Tom Gooley is Chief Operating Officer at Cetera where he brings together teams who deliver exceptional experiences that drive growth.
Mergers and acquisitions are inherently complex, but a compelling way for enterprises to grow and scale.
The Twitter takeover, Amazon’s acquisition of Whole Foods and the formation of AOL Time Warner—the largest M&A value loss in history—are textbook examples of culture clashes, missed calculations or simply unrealistic expectations. Advanced planning and some best practices can help your company run smoothly even during the most complex transitions.
Culture Eats Strategy For Lunch
In my years working at leading investment banking companies, and now as COO of a financial solution provider, I’ve learned many ways to be proactive with transition planning, so service quality stays front and center.
Do you know advisors’ No. 1 influencing factor when deciding to affiliate with a new firm? According to Cerulli’s U.S. Broker/Dealer Marketplace 2022 report, technology (56%) was the most frequently identified factor. When changing firms, advisors cited learning new technology (70%) and operations (75%) as moderate to major challenges.
It’s critically important to keep your service strong in times of transitions and acquisitions, so you keep your current clients satisfied with service even as you’re growing. A streamlined and smooth experience—the ease of doing business—is what leaders should aim for. During mergers and acquisitions, it is critical to ensure the integration is smooth for all.
Here are five ways to ensure experiential excellence during transitions.
Start with estimating budget.
• Ensure each year’s budget has capacity for capital projects.
• Evaluate previous M&A projects to ensure that all departments are accounted for.
• Understand that every deal provides different opportunities and challenges—they’re not cookie cutter.
Assemble a dedicated M&A team and hire additional staff.
• Look at best interests for all. Designate a clear leader who is focused on the M&A transition to manage teams and handle precisely defined workstreams.
• Ascertain how much human capital will be needed. At least two quarters ahead of the transaction, hire additional permanent and contractor staff who will be focused solely on the M&A volume.
• Contemplate thoughtfully how best to integrate culture. What hallmarks from each new company make sense to integrate into the merged one? As a starting point, look at language and understand new nomenclature. For example, how does each company describe or name similar roles or talk about similar subjects?
Create and execute on training plans for existing internal teams, new advisors and team members.

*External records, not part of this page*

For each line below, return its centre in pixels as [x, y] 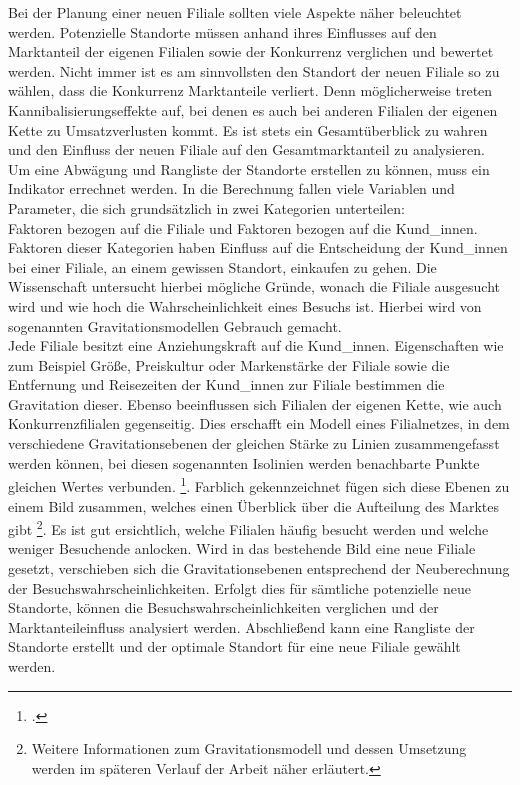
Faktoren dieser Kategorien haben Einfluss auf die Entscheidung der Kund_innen [258, 247]
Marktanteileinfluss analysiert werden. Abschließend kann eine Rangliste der [241, 626]
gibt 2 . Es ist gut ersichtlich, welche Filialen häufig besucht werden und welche [248, 527]
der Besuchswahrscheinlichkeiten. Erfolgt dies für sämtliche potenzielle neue [239, 587]
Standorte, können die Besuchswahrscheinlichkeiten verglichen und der [223, 607]
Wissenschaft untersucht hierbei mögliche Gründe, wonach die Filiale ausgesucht [254, 286]
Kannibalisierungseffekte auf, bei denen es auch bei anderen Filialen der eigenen [253, 109]
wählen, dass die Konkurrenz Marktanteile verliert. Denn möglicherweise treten [250, 90]
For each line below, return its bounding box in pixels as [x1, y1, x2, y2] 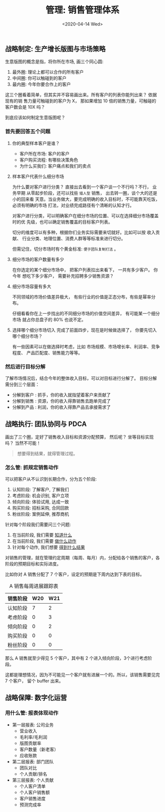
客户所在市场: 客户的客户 [19, 150, 70, 156]
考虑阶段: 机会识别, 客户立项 [12, 493, 69, 499]
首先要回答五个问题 [5, 128, 51, 135]
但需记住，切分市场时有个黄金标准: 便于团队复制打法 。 [12, 246, 119, 252]
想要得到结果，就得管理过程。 [17, 450, 78, 456]
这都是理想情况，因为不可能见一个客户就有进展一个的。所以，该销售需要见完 [5, 672, 160, 678]
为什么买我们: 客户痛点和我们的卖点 [19, 163, 91, 169]
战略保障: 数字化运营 [5, 694, 67, 702]
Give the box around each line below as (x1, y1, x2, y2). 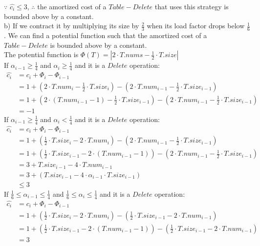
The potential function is (4, 49, 79, 60)
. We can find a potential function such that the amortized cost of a (4, 30, 207, 41)
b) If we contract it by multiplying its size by (4, 20, 139, 31)
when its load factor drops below (147, 20, 245, 31)
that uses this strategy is (154, 1, 229, 11)
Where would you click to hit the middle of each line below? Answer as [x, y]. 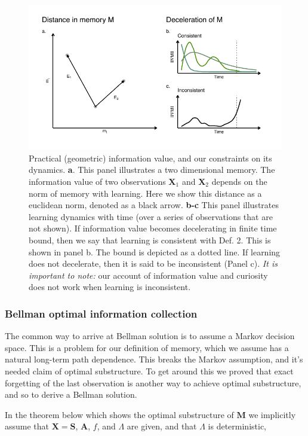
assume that [27, 426]
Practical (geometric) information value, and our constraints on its [150, 158]
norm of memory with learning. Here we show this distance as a [145, 193]
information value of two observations [97, 181]
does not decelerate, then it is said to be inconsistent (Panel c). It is [153, 263]
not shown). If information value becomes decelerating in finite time [153, 228]
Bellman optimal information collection [101, 313]
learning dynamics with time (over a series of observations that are [151, 216]
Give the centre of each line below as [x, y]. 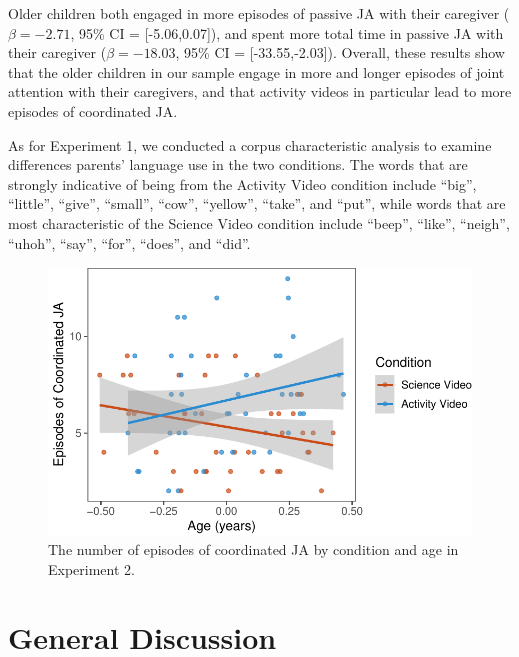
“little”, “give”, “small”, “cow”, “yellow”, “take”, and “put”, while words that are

• Make the onboarding process smooth. Thoughtfully sequence how you present information both internally and externally, starting with the familiar and moving to the more complex.
• Decide what to tell who and determine the optimum times. You may have overlapping timelines to parallel groups.
• Provide a proverbial roadmap so people know what to expect. For example, my company uses specific roadmap imagery to visually bring the transition alive.
• Sequence onboarding training in phases, so new advisors take action in a timely way and absorb each layer of what they’ll need to know.
• Publish dedicated training communications, for example: articles, newsletters, a sitelet, webinars, FAQs.
• Designate special operational processing queues for transactions and questions specific to the deal so that they don’t disrupt business as usual for existing employees and affiliates.
• Host ongoing all-leader and all-team meetings as touchpoints to address progress, new issues that may arise and to simplify overlap.
Improve your tech stack.
• Assess technology systems from both firms and select the best systems from each to implement.
• Create a dedicated plan to onboard any new systems, and address issues in how they are replacing previous ones.
• Train on the new tech from the firm being acquired.
• Shift as many platforms and major applications to the cloud as possible. This allows for scaling more easily to support the increased volume.
Remember, data is your friend.
• After a transaction, do an honest postmortem. Looking at what went right and what went wrong can give you equally powerful insights by listening to the stories from the key teams responsible for the transition. Among the factors, measure efficacy, processes and turnover.
• Take a look at the things you did right and that translate to the rest of the business to help it grow.
• Learn from your mistakes and what went wrong. Some of your learnings from previous transactions can inform new ones and lead to broader improvements.
By estimating budget, assembling a dedicated M&A team, hiring additional staff, creating and executing training plans, improving your tech stack and using data to guide and assess, you can ensure experiential excellence during transitions.
At the end of the day, culture eats strategy for lunch. Data, tech, training and budget are of paramount importance. Yet, it’s all for naught if the people who are coming over, whether team members or advisors, aren’t on board. Taking the time and care to learn how your partners’ company culture works is critical. Getting to know the people, personally and professionally, is key. The human connection needs to be at the heart of any successful deal, and in my experience, is the most rewarding aspect of transition integration.